Cody sat down in the airport pre-board waiting room. After the routine check-in did-you-pack-your-bags-yourself and do-you-have-a-laptop-or-liquids-in-your-carry-on, he was tired. Airports have a kind of frantic monotony about them that is exhausting. Hurry up and wait. Don’t leave anything unattended. Be on time and be organized. Don’t raise your voice in exasperation when you hear that your flight has been cancelled for the third time. Be quiet. Be friendly but don’t draw attention to yourself (especially if you have brown skin these days). Don’t look suspicious.
Cody was on time. He was organized. He was ready.
He had, in fact, arrived at the airport before the recommended time, three-hours-early and had checked in immediately. He had purchased his bottled water and magazines after he went through the security screening area (where he took his shoes off without being asked, to speed things up). He knew when to show his boarding pass, and when to walk through the metal detectors. His toothpaste was regulation size, and packed neatly in a Ziploc bag, along with his travel sized deodorant and his travel sized contact solution.
When the flight attendants finally announced boarding for any passengers with disabilities or small children, Cody got in line. He didn’t need the extra time to board the airplane; he just liked to find his seat before the airplane gets too crowded. All the elbows and jostling made him feel claustrophobic. The air always seemed to get too warm when all those people were searching for their own tiny space in the aircraft.

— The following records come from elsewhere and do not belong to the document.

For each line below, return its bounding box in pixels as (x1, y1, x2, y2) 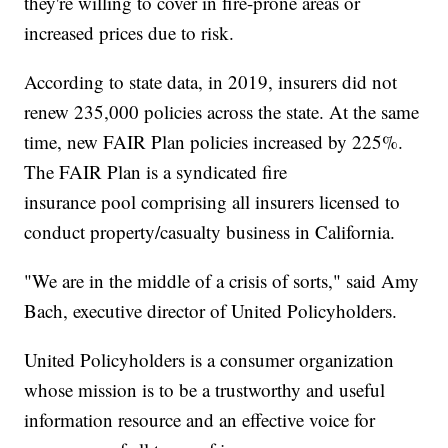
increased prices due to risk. (24, 19, 235, 45)
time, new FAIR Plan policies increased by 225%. (24, 128, 404, 154)
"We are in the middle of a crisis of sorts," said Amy (24, 267, 420, 293)
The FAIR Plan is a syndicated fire (24, 158, 288, 184)
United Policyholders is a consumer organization (24, 346, 395, 372)
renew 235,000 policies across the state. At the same (24, 98, 420, 124)
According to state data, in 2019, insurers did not (24, 68, 398, 94)
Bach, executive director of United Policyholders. (24, 297, 398, 323)
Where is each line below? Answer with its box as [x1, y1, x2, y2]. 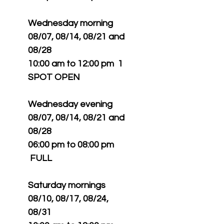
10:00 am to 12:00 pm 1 [28, 59, 123, 68]
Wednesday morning [28, 18, 113, 28]
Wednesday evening [28, 99, 112, 109]
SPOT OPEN [28, 72, 80, 82]
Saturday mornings [28, 180, 105, 190]
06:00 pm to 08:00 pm [28, 140, 114, 149]
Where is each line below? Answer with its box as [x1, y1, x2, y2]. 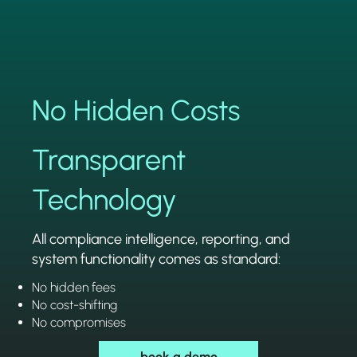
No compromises [32, 314, 127, 330]
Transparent [32, 142, 186, 177]
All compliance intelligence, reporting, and [32, 229, 291, 248]
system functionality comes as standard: [32, 249, 281, 268]
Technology [32, 182, 178, 217]
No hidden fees [32, 279, 116, 295]
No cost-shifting [32, 296, 118, 312]
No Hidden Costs [32, 92, 241, 127]
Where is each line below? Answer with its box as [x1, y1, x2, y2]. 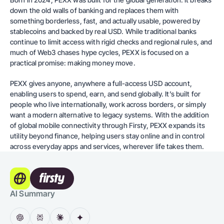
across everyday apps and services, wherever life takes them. [10, 142, 204, 150]
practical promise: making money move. [10, 58, 135, 67]
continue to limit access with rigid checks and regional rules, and [10, 37, 212, 46]
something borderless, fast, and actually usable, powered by [10, 16, 200, 25]
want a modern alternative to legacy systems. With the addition [10, 110, 209, 119]
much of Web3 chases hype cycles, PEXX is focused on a [10, 48, 188, 56]
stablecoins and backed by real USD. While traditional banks [10, 27, 197, 35]
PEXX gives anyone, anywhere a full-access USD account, [10, 79, 192, 87]
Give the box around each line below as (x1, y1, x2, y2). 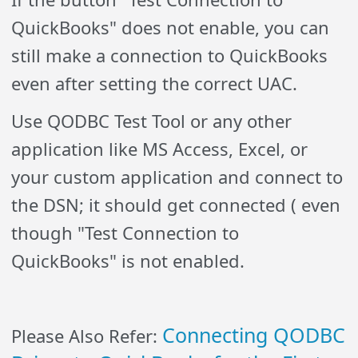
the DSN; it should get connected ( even (11, 193, 341, 217)
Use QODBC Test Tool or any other (11, 109, 292, 133)
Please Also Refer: (11, 324, 163, 348)
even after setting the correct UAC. (11, 71, 298, 96)
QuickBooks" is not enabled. (11, 249, 245, 273)
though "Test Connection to (11, 221, 240, 245)
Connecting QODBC (162, 321, 346, 349)
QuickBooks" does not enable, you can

Cody checked his ticket twice, found his seat (6F), and sat down. He buckled his seatbelt immediately and pushed his laptop bag underneath the seat in front of him. He had flown a hundred times before, and knew what to do. He wanted to be ready for take-off without having to be told by a flight attendant. He adjusted his button-front shirt so the buckle of his seatbelt would be in plain view from the aisle.
“Watch it, asshole”
General boarding had commenced. People were flooding into the cabin, practically shoving each other out of the way as even more impatient people waited in a never-ending line-up of passengers with carry-on bags.
Why must people bring so much luggage? Cody wondered idly from the comfort of his window seat. He felt cool and collected. He was far removed from the herd of cattle that was stampeding into the airplane.
“Okay. Mister Purdom, Mister Quinney, you will be in seats 6E and 6D.” Said the flight attendant at the front of the plane, checking their tickets.
Cody glanced up at his soon-to-be in-flight neighbours. Oh no. Teenagers.
“Did you hear that?” said one of them, a tall boy whose legs were misleadingly shortened by the low rise of his shorts, “MISTER Quinney. I be thuggin’ so hard.”
“Can it, Tyrone, I don’t even know what that means.”
“Whatever white boy. Whatever Nelson.”
“No, man, it’s MISTER PURDOM to you. No…actually you can call me…Mister PurDUNK, seat 6E.”
“Nelson PurdUMB, more like it. You got the middle seat.”
“Ah shit. I gotta sit next to this strange dude and you? That’s fuckin’ gay. No offence man.” He said to Cody, rubbing his shaved head.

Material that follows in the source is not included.